SAN FRANCISCO -- By now, you've probably seen or read a few different articles or tweets about the Decline and Fall of the United States Baseball Club, or Why The Exit of the United States Means Something, or Maybe Buster Posey Should Just Move to Russia or Whatever. Team USA will not be in the finals for the third straight World Baseball Classic, and there's something of a scramble to see if this means something.
For the best explanation of why it probably doesn't, Ben Badler of Baseball America has it covered. Small-sample gremlins are at work, of course. The U.S. had a fantastic roster, but they couldn't hit Nelson Figueroa. And at some point this season, the Astros will beat the team that will eventually win the AL pennant. Baseball!
But narratives gonna narrative, and the lack of the U.S. team is seen as a failure for the World Baseball Classic. TV ratings in the U.S. won't be as high. Attendance for the semifinals might be a little thinner -- there were just over 30,000 customers Sunday night. Someone who matters is probably ticked off.

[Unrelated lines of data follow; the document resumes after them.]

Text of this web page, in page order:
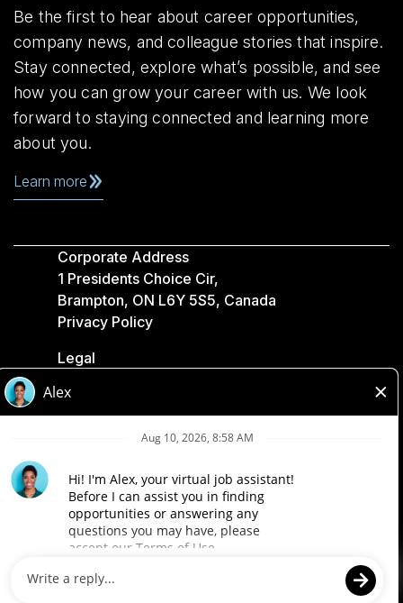
Be the first to hear about career opportunities,
company news, and colleague stories that inspire.
Stay connected, explore what’s possible, and see
how you can grow your career with us. We look
forward to staying connected and learning more
about you.
Learn more
Corporate Address
1 Presidents Choice Cir,
Brampton, ON L6Y 5S5, Canada
Privacy Policy
Legal
Accessibility
Loblaw Companies
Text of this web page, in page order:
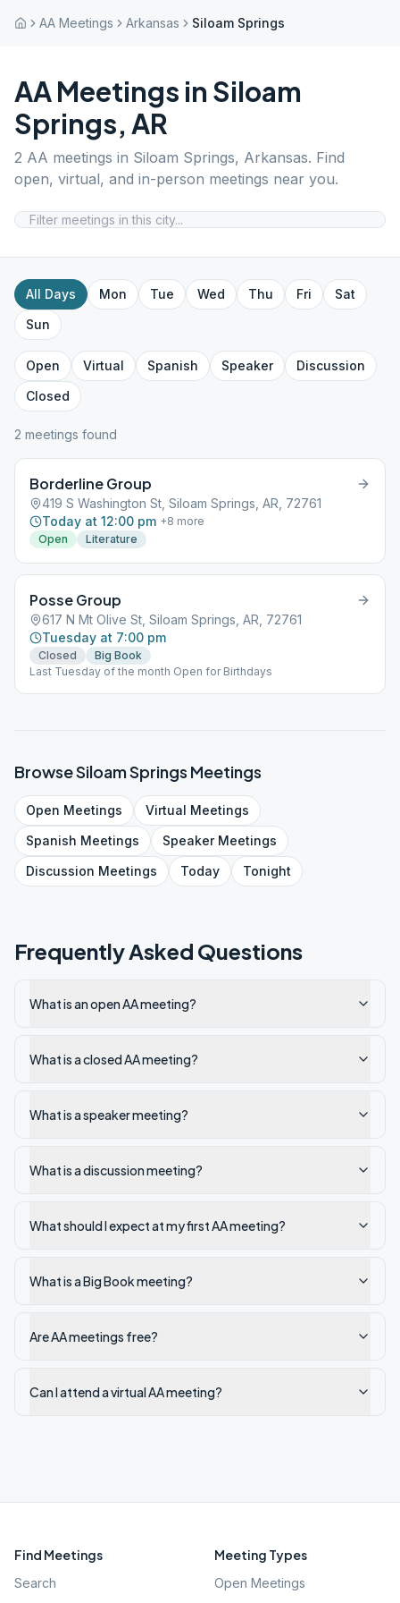
AA Meetings Arkansas Siloam Springs
AA Meetings in Siloam
Springs, AR
2 AA meetings in Siloam Springs, Arkansas. Find
open, virtual, and in-person meetings near you.
All Days Mon Tue Wed Thu Fri
Sat
Sun
Open Virtual Spanish Speaker
Discussion
Closed
2 meetings found
Borderline Group
419 S Washington St, Siloam Springs, AR, 72761
Today at 12:00 pm +8 more
Open
Literature
Posse Group
617 N Mt Olive St, Siloam Springs, AR, 72761
Tuesday at 7:00 pm
Closed
Big Book
Last Tuesday of the month Open for Birthdays
BrowseSiloam Springs Meetings
Open Meetings Virtual Meetings
Spanish Meetings SpeakerMeetings
Discussion Meetings Today Tonight
Frequently Asked Questions
What is an open AA meeting?
What is a closed AA meeting?
What is a speaker meeting?
What is a discussion meeting?
What should I expect at my first AA meeting?
What is a Big Book meeting?
Are AA meetings free?
Can I attend a virtual AA meeting?
Find Meetings
Search
Meeting Types
Open Meetings
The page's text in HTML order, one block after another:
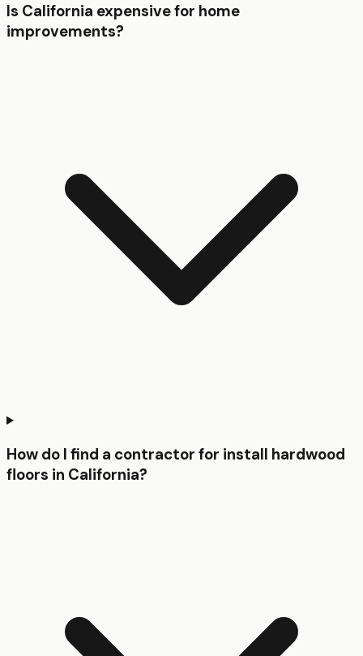
Is California expensive for home
improvements?
How do I find a contractor for install hardwood
floors in California?
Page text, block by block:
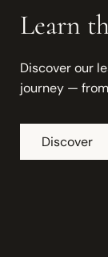
Learn
Discover our
journey —
Discover
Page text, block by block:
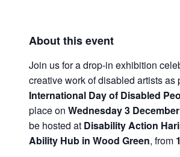
About this event
Join us for a drop-in exhibition
creative work of disabled artists as
International Day of Disabled
place on Wednesday 3 December
be hosted at Disability Action
Ability Hub in Wood Green, from
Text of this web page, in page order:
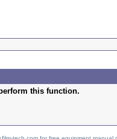
this function.
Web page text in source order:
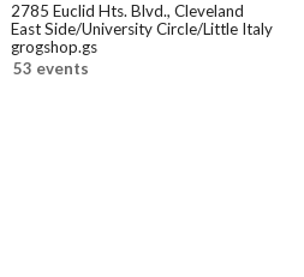
2785 Euclid Hts. Blvd., Cleveland
East Side/University Circle/Little Italy
grogshop.gs
53 events
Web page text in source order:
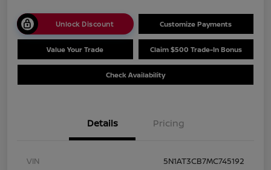
Unlock Discount Customize Payments
Value Your Trade Claim $500 Trade-In Bonus
Check Availability
Details Pricing
VIN
5N1AT3CB7MC745192
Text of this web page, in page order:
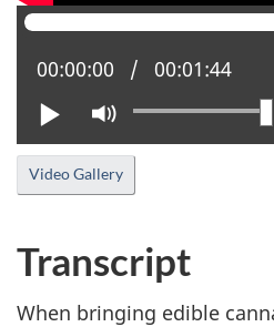
Play Mute
Current position:
00:00:00 Total time:
00:01:44
Video Gallery
Transcript
When bringing edible
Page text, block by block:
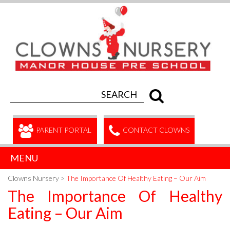
PARENT PORTAL CONTACT CLOWNS
MENU
Clowns Nursery > The Importance Of Healthy Eating – Our Aim
The Importance Of Healthy
Eating – Our Aim
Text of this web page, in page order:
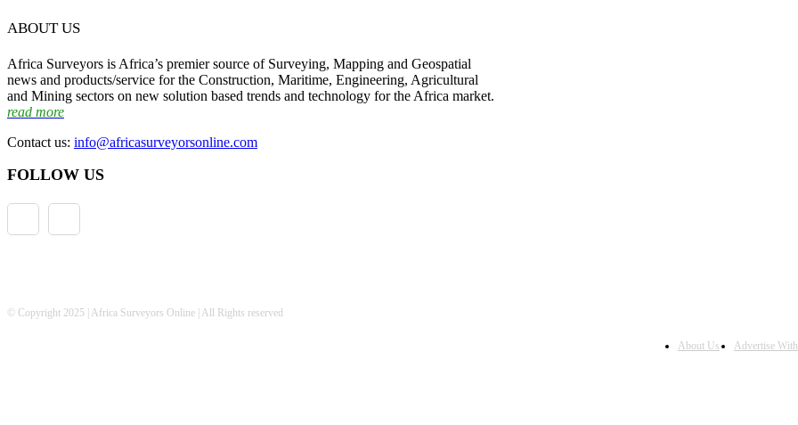
ABOUT US
Africa Surveyors is Africa’s premier source of Surveying, Mapping and Geospatial
news and products/service for the Construction, Maritime, Engineering, Agricultural
and Mining sectors on new solution based trends and technology for the Africa market.
read more
Contact us: info@africasurveyorsonline.com
FOLLOW US
© Copyright 2025 | Africa Surveyors Online | All Rights reserved
About Us Advertise

Except, I'm not sure that's the case. I would guess that in an ideal situation for the WBC, the final four would look like this:
1. United States
Ratings and overall interest would be better in the States if they had made it to the semifinals, yes.
2. Japan
A third of the country's TVs were tuned to a baseball game featuring Brazil, so the more baseball games they can play in the tournament, the better. A U.S.-Japan final would probably be the best-case scenario from a worldwide-ratings perspective.
3. Heavyweight from Latin American country
The Venezuelan and Dominican rosters were absolutely stacked with talent, and I was secretly hoping for those two teams to meet in the finals. That could have been the start of a pretty sweet WBC rivalry.
4. European underdog
I couldn't tell you if the Kingdom of the Netherlands will see an uptick in little-league enrollment if the national team wins the WBC. But it would have to raise the profile of the sport there. Unlike the situation with Team Italy, where a player needs only to have played Mario 64 in order to qualify, 18 of the honkballers team are actually Dutch. There is a baseball culture in the Netherlands, and a WBC win would only help its development. (I guess Australia would fall into this category, too. They're like Europeans with pouches.)
So of the four ideal teams or categories, three made the finals. And the replacement for the U.S. in this dream bracket is Puerto Rico, a territory with a strong baseball legacy and tradition. And they're like America's second cousin, so it's as ideal of a replacement as possible. The WBC final four is filled with interesting stories from a world-baseball perspective.
When you start going through the different permutations, it's almost as if the WBC can't lose. U.S., Venezuela, Japan, and the Dominican in the final four? That would be a monstrous collection of talent and active major leaguers. But baseball-crazy countries like Korea and Puerto Rico will always go nuts for their teams when they make the semi-finals. Established-yet-developing baseball countries like the Netherlands and Australia would benefit from the exposure in their home countries. And if a team like Brazil, South Africa, or Spain somehow made it to the semifinals one of these years, it wouldn't just be a fascinating story. It could be a watershed moment for the sport in those countries.
Unless you're looking at the WBC from a bizarrely ethnocentric perspective, the U.S. getting knocked out is just one chapter in a larger, more interesting story. The bizarrely ethnocentric perspective is how you get those articles we were discussing up there in the first paragraph. The United States not making it to the semis is bad for ratings in the United States. But what would a U.S. championship mean in the States? Would there be a run on U.S. championship gear? Would there be boffo sales of WBC Blu-Rays around the country? Nope. The people who care about the WBC now would continue to care. The people who didn't care before the start of the WBC would say, "Neat! The United States won the WBC!" Then they would continue not caring about the WBC. Maybe in 2016, a few of the latter group would stick around, but that's about it.
And that so-called replacement for the U.S., the team that supposedly messed up the ideal final four, had a vibrant, boisterous presence in AT&T Park. While interest in baseball there has waned over the years, likely because of the decision to make Puerto Rican players eligible for the Rule 4 draft instead of amateur free agents, there are hints that Puerto Rican baseball is in the middle of a resurgence. What do you think a WBC title would do for those efforts? There's no way to know for sure, but I'd wager the lasting effects of a Puerto Rican championship on Tuesday night would mean a heckuva lot more than whatever lasting effects of a hypothetical American championship would be.
Although an American title would help the visibility of the WBC, and if the argument here is that the WBC is good for baseball, then a U.S. title would be a positive outcome, too.
They're all positive outcomes. The WBC can't lose when it comes to the teams that succeed -- there are just different degrees of success. Using the U.S. as the barometer of that success for the WBC is very, very American. But it's also plain weird.